Matrix has produced a video profiling the “Network for Adolescent Wellbeing and Development” (NAWD), a Social Science Matrix Project Team that ran during the 2016-2017 academic year.
Matrix has produced a three-minute video profiling the “Network for Adolescent Wellbeing and Development” (NAWD), a Social Science Matrix Project Team that ran during the 2016-2017 academic year. The goal of this team is to develop innovative approaches for research into key issues related to adolescent health, including technology and adolescent well-being, violence prevention, methodological innovations, and reproductive health.

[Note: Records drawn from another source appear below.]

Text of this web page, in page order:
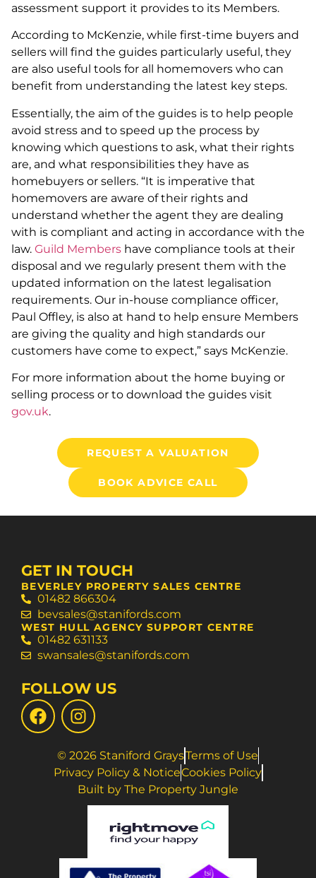
assessment support it provides to its Members.
According to McKenzie, while first-time buyers and
sellers will find the guides particularly useful, they
are also useful tools for all homemovers who can
benefit from understanding the latest key steps.
Essentially, the aim of the guides is to help people
avoid stress and to speed up the process by
knowing which questions to ask, what their rights
are, and what responsibilities they have as
homebuyers or sellers. “It is imperative that
homemovers are aware of their rights and
understand whether the agent they are dealing
with is compliant and acting in accordance with the
law. Guild Members have compliance tools at their
disposal and we regularly present them with the
updated information on the latest legalisation
requirements. Our in-house compliance officer,
Paul Offley, is also at hand to help ensure Members
are giving the quality and high standards our
customers have come to expect,” says McKenzie.
For more information about the home buying or
selling process or to download the guides visit
gov.uk.
REQUEST A VALUATION
BOOK ADVICE CALL
GET IN TOUCH
BEVERLEY PROPERTY SALES CENTRE
01482 866304
bevsales@stanifords.com
WEST HULL AGENCY SUPPORT CENTRE
01482 631133
swansales@stanifords.com
FOLLOW US
© 2026 Staniford GraysTerms of Use
Privacy Policy & NoticeCookies Policy
Built by The Property Jungle

Adolescents make up one-fifth of the world’s population, and many low-income countries are experiencing a “youth bulge,” with a higher proportion of their population made up of adolescents. In the U.S. and globally, youth of color and those in conditions of poverty experience major health and educational disparities. Yet the field of adolescent health is typically organized around individual problems such as pregnancy, sexually-transmitted infections, or violence. What is lacking is an integrative development lens that factors in how contexts—such as families, schools, neighborhoods—shape adolescent health and behavior.
“Adolescence is such a really key pivot point in terms of the trajectory of the life course,” says Emily J. Ozer, PhD, Professor of Community Health and Human Development in the UC Berkeley School of Public Health, who co-led this Matrix Research Team. “It’s really where a lot gets decided in terms of, health and mental health, transition to family, transition to work. There’s a huge demographic increase in adolescents worldwide, particularly in low- and middle-income countries.”
This Matrix Team brings together some of the numerous faculty and students across campus whose work is relevant to the contexts and factors that shape adolescent development, including experts in diverse fields such as psychology, medicine, economics, neuroscience, social welfare, sociology, public health, education, policy, and information science.
“One particular discipline can’t do it and one particular scholar can’t do it, because no one knows the full ecology of young people’s lives,” says Prudence Carter, Dean of the Graduate School of Education at UC Berkeley. “No one is an expert in the full ecology. Collectively, we kind of speak to the full ecology of youth.”
Since the launch of their work at Matrix, this team received a grant from the UC Berkeley Vice Chancellor for Research Office (VCRO) to advance their work in reducing inequalities among youth. The “Youth and Inequalities” initiative—to be led by Ozer and Carter, along with Colette Auerswald, Associate Professor in the UC Berkeley School of Public Health—will further strengthen connections with education and economics, as well as other units across campus. The researchers will also continue collaborating with Innovations for Youth (I4Y), a growing UC Berkeley center that focuses on the social determinants of health, health disparities, connectedness, and networks for adolescents through a multidisciplinary and multigenerational approach.
“It’s very hard to get faculty together at Berkeley,” says Ozer. “And so when I saw this opportunity to apply for a Social Science Matrix Group, it was a great opportunity to provide some structure and a place and some support and to have a standing meeting for us to get together over lunch, exchange ideas, and just really put some structure around what we’ve been trying to do.”